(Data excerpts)
◇ ◇ ◇ ◇

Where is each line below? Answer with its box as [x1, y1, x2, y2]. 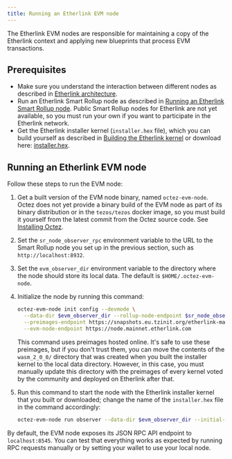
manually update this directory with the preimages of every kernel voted [17, 367, 224, 375]
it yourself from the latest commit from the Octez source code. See [17, 216, 208, 224]
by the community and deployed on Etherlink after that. [17, 374, 175, 383]
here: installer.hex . [17, 141, 71, 150]
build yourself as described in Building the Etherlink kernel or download [17, 134, 222, 142]
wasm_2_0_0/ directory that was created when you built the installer [17, 352, 208, 361]
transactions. [7, 44, 45, 52]
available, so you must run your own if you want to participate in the [17, 112, 211, 120]
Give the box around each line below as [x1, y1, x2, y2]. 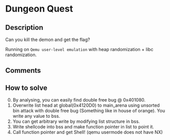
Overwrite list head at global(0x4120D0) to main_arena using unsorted [12, 102, 160, 109]
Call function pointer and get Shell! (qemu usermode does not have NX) [12, 129, 163, 135]
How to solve [5, 83, 47, 92]
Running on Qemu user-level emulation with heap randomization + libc [5, 46, 154, 52]
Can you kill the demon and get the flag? [5, 36, 90, 42]
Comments [5, 66, 41, 75]
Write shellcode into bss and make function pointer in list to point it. [12, 124, 154, 130]
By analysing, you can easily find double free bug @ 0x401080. [12, 97, 146, 103]
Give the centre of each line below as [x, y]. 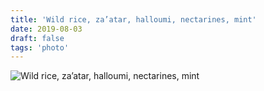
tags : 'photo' [40, 47]
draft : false [37, 38]
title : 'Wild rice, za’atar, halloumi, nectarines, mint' [133, 19]
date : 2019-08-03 [46, 29]
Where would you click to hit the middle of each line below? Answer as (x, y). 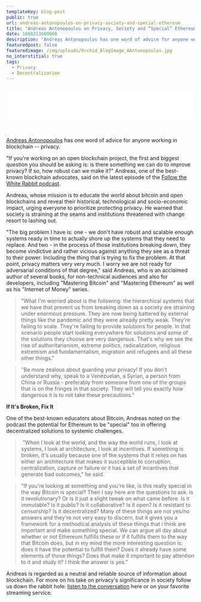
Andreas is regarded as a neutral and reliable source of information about (97, 574)
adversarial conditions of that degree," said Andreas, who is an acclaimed (97, 270)
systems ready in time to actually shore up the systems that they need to (96, 239)
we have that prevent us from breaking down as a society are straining (108, 307)
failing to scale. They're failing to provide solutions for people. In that (106, 326)
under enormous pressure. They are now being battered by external (104, 314)
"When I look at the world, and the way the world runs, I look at (100, 442)
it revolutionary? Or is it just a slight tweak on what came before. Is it (105, 499)

◇ ◇ ◇ ◇

→ **ACTION ITEM**: Please give the entries above again exactly as written, leaving out any pictures.

→ **RESPONSE**:
Where is each line below? Answer with its box as [x1, y1, x2, y2]. 
manually update this directory with the preimages of every kernel voted [17, 367, 224, 375]
it yourself from the latest commit from the Octez source code. See [17, 216, 208, 224]
by the community and deployed on Etherlink after that. [17, 374, 175, 383]
here: installer.hex . [17, 141, 71, 150]
build yourself as described in Building the Etherlink kernel or download [17, 134, 222, 142]
wasm_2_0_0/ directory that was created when you built the installer [17, 352, 208, 361]
transactions. [7, 44, 45, 52]
available, so you must run your own if you want to participate in the [17, 112, 211, 120]
Give the box around each line below as [x1, y1, x2, y2]. 
Overwrite list head at global(0x4120D0) to main_arena using unsorted [12, 102, 160, 109]
Call function pointer and get Shell! (qemu usermode does not have NX) [12, 129, 163, 135]
How to solve [5, 83, 47, 92]
Running on Qemu user-level emulation with heap randomization + libc [5, 46, 154, 52]
Can you kill the demon and get the flag? [5, 36, 90, 42]
Comments [5, 66, 41, 75]
Write shellcode into bss and make function pointer in list to point it. [12, 124, 154, 130]
By analysing, you can easily find double free bug @ 0x401080. [12, 97, 146, 103]
Give the centre of each line below as [x, y]. 
tags : 'photo' [40, 47]
draft : false [37, 38]
title : 'Wild rice, za’atar, halloumi, nectarines, mint' [133, 19]
date : 2019-08-03 [46, 29]
Where would you click to hit the middle of each line below? Answer as (x, y). 
Andreas is regarded as a neutral and reliable source of information about (97, 574)
adversarial conditions of that degree," said Andreas, who is an acclaimed (97, 270)
systems ready in time to actually shore up the systems that they need to (96, 239)
we have that prevent us from breaking down as a society are straining (108, 307)
failing to scale. They're failing to provide solutions for people. In that (106, 326)
under enormous pressure. They are now being battered by external (104, 314)
"When I look at the world, and the way the world runs, I look at (100, 442)
it revolutionary? Or is it just a slight tweak on what came before. Is it (105, 499)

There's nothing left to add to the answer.